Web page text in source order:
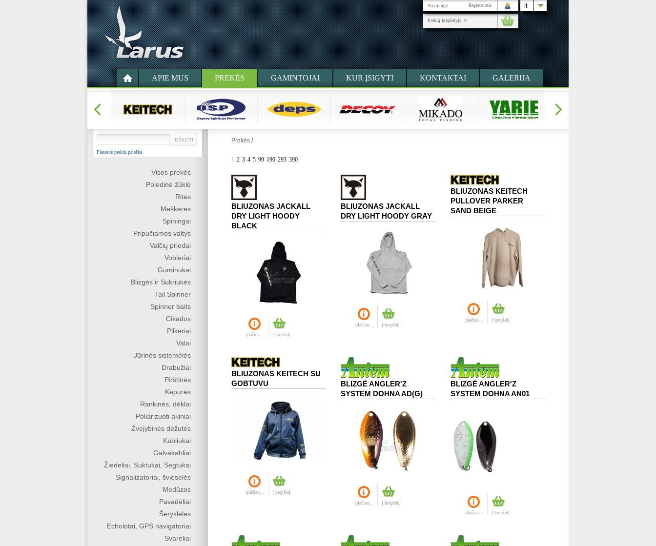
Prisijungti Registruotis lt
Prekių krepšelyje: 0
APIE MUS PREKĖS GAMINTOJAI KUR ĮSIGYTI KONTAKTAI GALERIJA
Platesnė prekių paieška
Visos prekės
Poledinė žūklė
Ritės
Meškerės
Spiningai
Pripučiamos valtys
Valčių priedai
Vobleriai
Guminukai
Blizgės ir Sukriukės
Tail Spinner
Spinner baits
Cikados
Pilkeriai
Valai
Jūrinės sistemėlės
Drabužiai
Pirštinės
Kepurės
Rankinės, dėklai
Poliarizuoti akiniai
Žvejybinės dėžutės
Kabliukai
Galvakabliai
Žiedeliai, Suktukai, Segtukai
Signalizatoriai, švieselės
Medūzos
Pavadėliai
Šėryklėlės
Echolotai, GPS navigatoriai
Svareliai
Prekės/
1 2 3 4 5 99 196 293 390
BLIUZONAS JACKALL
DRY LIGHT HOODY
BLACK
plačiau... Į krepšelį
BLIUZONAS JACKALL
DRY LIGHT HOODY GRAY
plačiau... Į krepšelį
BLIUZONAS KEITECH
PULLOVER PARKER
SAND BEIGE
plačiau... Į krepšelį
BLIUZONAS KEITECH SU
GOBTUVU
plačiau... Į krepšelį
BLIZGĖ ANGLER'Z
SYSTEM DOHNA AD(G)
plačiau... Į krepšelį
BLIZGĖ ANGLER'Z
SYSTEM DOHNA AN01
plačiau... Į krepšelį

▬▬▬▬▬▬

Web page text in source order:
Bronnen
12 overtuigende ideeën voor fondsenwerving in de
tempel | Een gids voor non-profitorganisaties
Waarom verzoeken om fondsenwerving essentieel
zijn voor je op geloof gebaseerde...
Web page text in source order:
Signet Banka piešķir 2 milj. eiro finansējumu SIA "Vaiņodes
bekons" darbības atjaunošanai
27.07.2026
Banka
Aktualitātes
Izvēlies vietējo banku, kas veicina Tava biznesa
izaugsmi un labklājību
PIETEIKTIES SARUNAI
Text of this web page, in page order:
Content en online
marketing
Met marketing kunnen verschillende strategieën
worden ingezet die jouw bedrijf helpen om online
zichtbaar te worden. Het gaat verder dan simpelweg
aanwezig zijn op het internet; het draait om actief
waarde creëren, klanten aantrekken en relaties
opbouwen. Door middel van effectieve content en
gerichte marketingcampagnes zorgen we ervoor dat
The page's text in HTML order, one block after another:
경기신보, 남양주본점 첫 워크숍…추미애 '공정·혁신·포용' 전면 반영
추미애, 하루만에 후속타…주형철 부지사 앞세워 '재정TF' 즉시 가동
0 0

▬▬▬▬▬▬

WHAT IS NEEDED:
When a line in the material contains the string "fondsenwerving", copy that line.

OUTPUT OF THE TASK:
12 overtuigende ideeën voor fondsenwerving in de
Waarom verzoeken om fondsenwerving essentieel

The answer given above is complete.